Cocktails

The data this week comes from Kaggle and Kaggle courtesy of Georgios Karamanis.

The Mr Boston dataset was acquired from the Mr. Boston Bartender’s Guide, while the cocktails.csv dataset was web-scraped as part of a hackathon.

These datasets are relatively clean, and have lots of interesting data to count, summarize, or possibly classify with a model!

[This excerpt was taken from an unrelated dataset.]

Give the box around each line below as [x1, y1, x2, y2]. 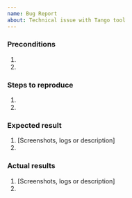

While I have tamed both datasets, the Mr. Boston dataset is IMO cleaner, the cocktails.csv dataset was web-scraped and has some classic “funkiness” that you get from web-scraping (empty rows, now lines \n, etc). I’ve left both datasets for your exploration, where the cocktails.csv is probably better used for data cleaning/validation and the Mr. Boston appears to be cleaner and close to analysis-ready. However, there are additional columns in the cocktails.csv dataset, so maybe try joining or further cleaning! The cocktails.csv dataset also has more non-alcoholic drinks if you’d prefer to skip the alcohol.

Articles

Margarita Clustering – this doesn’t use our dataset, but provides a potential idea for how to approach this data
Information is Beautiful Graphic
Recommender for Cocktail recipes

Warning/Notes

I’ve intentionally left the measure column as a string with a number + volume/unit so that you can try out potential strategies to cleaning it up.

Some potential tools:
- tidyr::separate(): Link
- stringr::str_split(): Link

The cocktails.csv dataset was web-scraped and has some classic “funkiness” that you get from web-scraping (empty rows, new lines \n with blank, etc)

Get the data here

# Get the Data

cocktails <- readr::read_csv('https://raw.githubusercontent.com/rfordatascience/tidytuesday/main/data/2020/2020-05-26/cocktails.csv')
boston_cocktails <- readr::read_csv('https://raw.githubusercontent.com/rfordatascience/tidytuesday/main/data/2020/2020-05-26/boston_cocktails.csv')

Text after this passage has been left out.